The creation of the database was prompted by the creation by the World Health Organisation (WHO), in the mid 1970s, of a database of death rates from 1950 onwards for a number of countries by year, sex and a limited range of causes. This led other institutions to construct similar but more detailed databases to allow for the computer analysis of their own national mortality data. In 1979 OPCS decided to construct a mortality database for England and Wales using readily available sources in published form and on computer. The database was updated annually by OPCS and its successor, the Office for National Statistics (ONS), to include additional years of data. It was distributed commercially to outside purchasers from at least 1985 onwards.

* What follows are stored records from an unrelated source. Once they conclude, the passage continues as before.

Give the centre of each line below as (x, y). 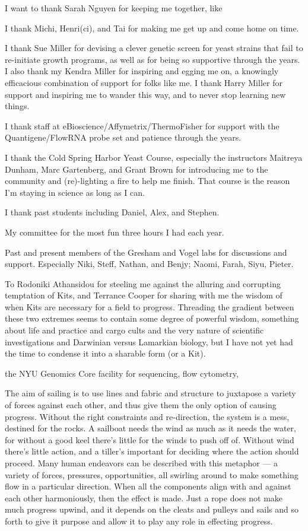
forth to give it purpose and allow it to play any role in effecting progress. (139, 521)
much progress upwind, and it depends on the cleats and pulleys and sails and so (152, 509)
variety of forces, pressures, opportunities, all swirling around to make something (152, 474)
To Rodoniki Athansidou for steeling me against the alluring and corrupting (143, 283)
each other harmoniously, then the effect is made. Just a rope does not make (144, 497)
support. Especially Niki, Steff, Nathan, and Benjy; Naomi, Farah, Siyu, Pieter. (149, 264)
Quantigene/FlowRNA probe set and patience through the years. (123, 137)
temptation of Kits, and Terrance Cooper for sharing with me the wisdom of (144, 295)
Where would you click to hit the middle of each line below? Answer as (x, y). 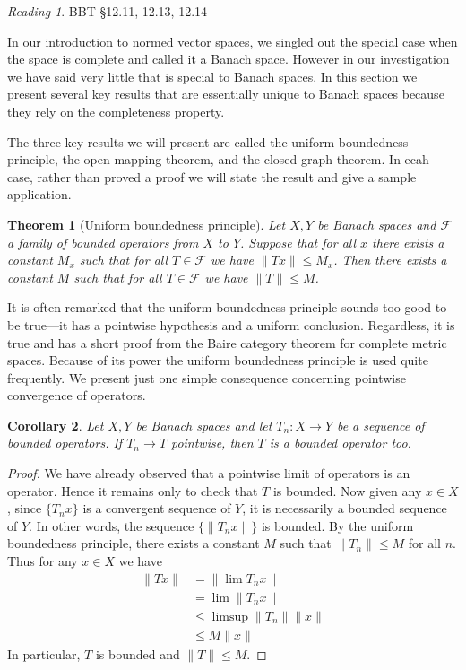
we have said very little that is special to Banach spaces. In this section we (212, 76)
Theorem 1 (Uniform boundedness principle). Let (147, 224)
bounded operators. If (65, 443)
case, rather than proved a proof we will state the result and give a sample (212, 176)
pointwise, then (212, 443)
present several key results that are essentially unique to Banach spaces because (226, 94)
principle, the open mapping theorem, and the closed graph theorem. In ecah (218, 159)
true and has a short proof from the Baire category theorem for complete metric (227, 342)
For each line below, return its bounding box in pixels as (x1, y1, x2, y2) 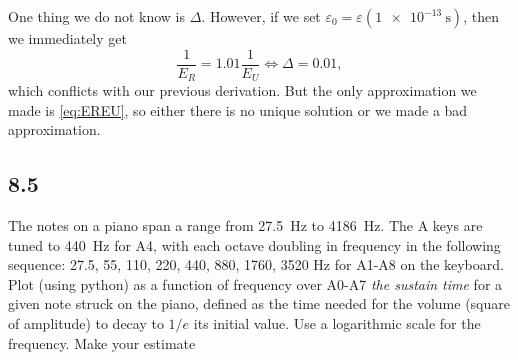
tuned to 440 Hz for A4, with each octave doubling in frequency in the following (8, 234, 501, 255)
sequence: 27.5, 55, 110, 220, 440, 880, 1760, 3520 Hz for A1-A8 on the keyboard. (8, 254, 504, 275)
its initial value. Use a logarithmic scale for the (193, 313, 481, 334)
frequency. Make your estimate (8, 332, 196, 353)
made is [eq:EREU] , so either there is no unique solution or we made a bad (8, 99, 468, 120)
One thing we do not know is (8, 6, 186, 26)
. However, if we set (201, 6, 321, 26)
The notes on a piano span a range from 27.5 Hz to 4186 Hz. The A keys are (8, 215, 483, 236)
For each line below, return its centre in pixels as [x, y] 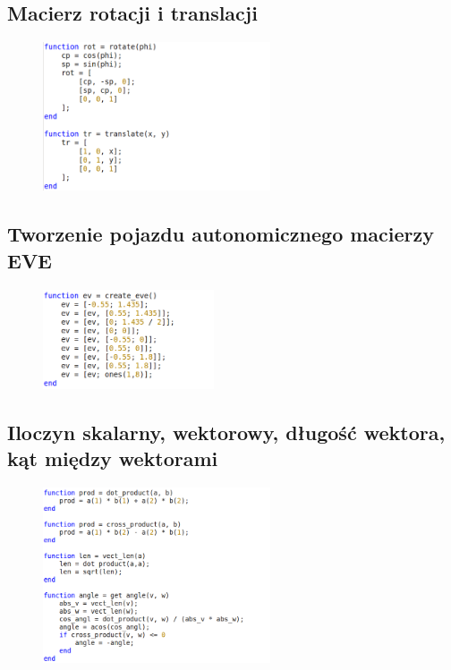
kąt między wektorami [113, 458]
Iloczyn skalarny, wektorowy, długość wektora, [226, 432]
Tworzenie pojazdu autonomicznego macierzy [221, 234]
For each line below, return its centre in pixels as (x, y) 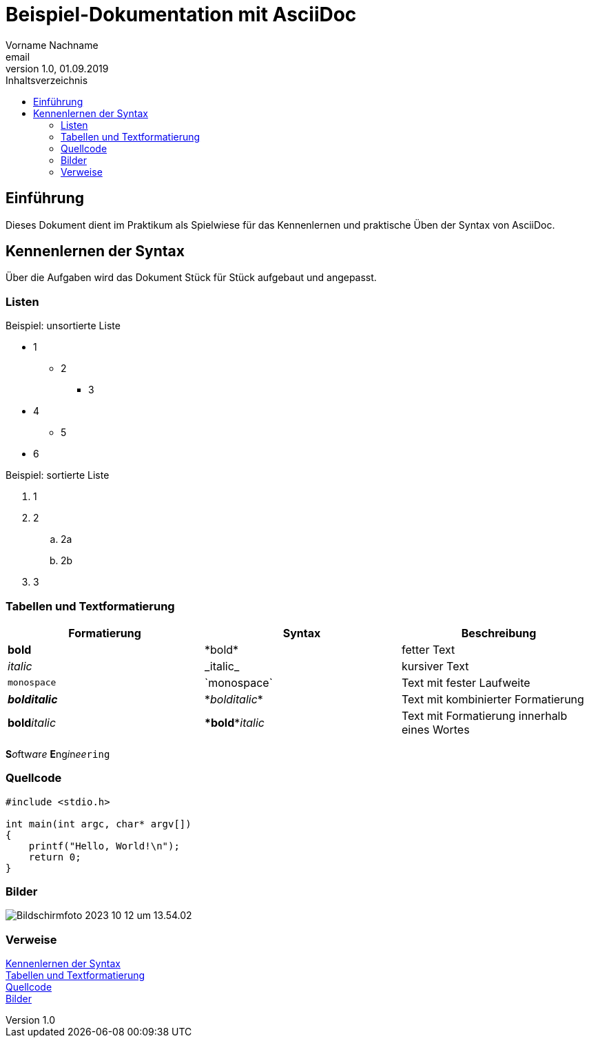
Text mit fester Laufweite (466, 682)
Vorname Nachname (52, 45)
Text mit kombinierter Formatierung (493, 699)
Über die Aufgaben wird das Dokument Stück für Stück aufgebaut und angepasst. (191, 278)
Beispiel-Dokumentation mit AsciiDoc (181, 14)
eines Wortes (435, 729)
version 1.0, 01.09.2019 (57, 68)
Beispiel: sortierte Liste (58, 475)
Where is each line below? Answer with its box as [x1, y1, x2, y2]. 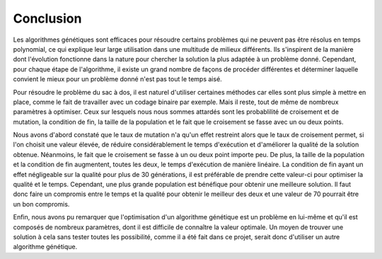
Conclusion [13, 11, 82, 26]
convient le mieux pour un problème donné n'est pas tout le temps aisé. [13, 75, 222, 84]
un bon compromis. [13, 200, 70, 208]
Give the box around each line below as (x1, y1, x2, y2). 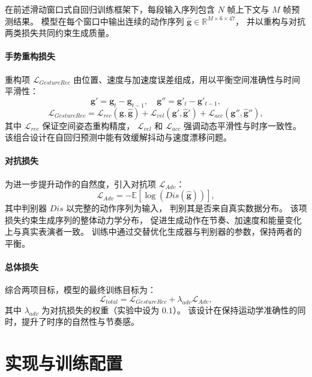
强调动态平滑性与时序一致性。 (183, 119, 301, 131)
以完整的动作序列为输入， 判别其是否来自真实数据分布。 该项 (66, 202, 307, 214)
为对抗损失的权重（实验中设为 (41, 303, 160, 316)
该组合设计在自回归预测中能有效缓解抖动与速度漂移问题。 (5, 131, 232, 143)
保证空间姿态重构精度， (42, 119, 135, 131)
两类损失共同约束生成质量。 (5, 26, 114, 39)
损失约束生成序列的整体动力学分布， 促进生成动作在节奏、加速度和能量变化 (5, 213, 302, 226)
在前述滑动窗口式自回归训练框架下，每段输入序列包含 (5, 3, 215, 15)
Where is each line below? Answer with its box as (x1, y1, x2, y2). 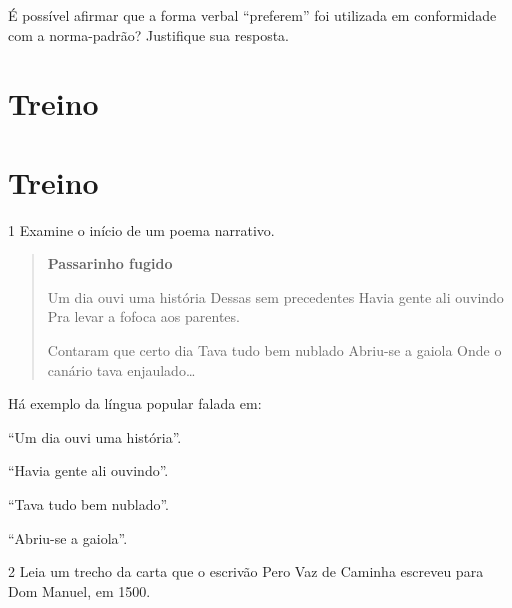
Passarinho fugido (47, 253, 173, 274)
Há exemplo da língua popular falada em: (8, 393, 262, 414)
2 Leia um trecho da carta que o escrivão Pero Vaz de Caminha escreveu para (8, 561, 484, 582)
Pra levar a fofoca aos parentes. (47, 306, 240, 327)
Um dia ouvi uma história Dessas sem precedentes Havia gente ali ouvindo (47, 286, 504, 307)
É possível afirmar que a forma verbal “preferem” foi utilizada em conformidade (8, 5, 497, 25)
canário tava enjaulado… (47, 359, 196, 380)
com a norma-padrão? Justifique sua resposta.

In 1997 the database was redesigned by ONS, and a new version was issued to the public on CD-ROM under the title 'Twentieth Century Mortality Files'. This included data down to 1995, and had a number of features which distinguished it from the earlier version of the database. After 1997, annual update CDs were issued by ONS covering data from 1996 until 1999. In 2003 ONS issued a revision of Twentieth Century Mortality Files covering data from 1901 to 2000, which incorporated revised population estimates based on the 2001 Census.